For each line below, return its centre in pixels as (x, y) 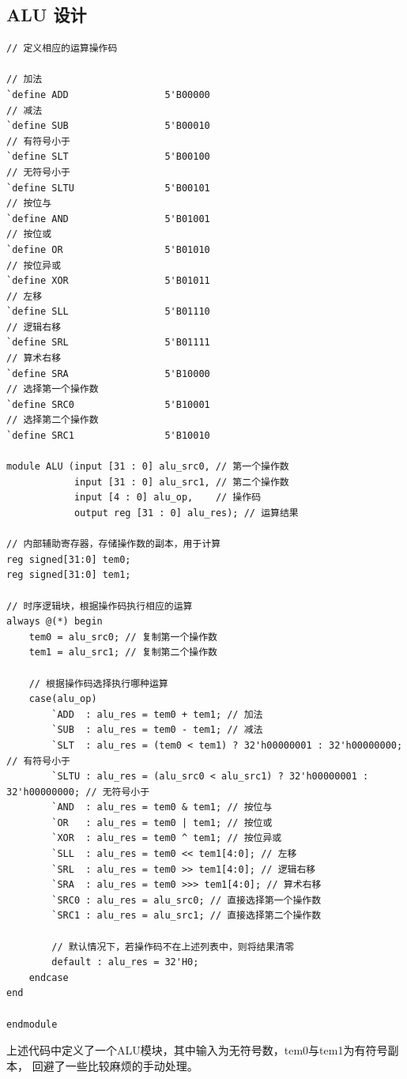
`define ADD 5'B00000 (108, 94)
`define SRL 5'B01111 (108, 343)
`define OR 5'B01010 (108, 249)
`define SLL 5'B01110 (108, 312)
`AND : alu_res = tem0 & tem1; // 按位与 (162, 807)
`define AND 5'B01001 (108, 219)
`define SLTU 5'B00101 (108, 188)
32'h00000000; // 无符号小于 (78, 792)
■ ■ ■
What the task asks
Work out the number of lines above that include the string "define" and write only that number.

Task answer
6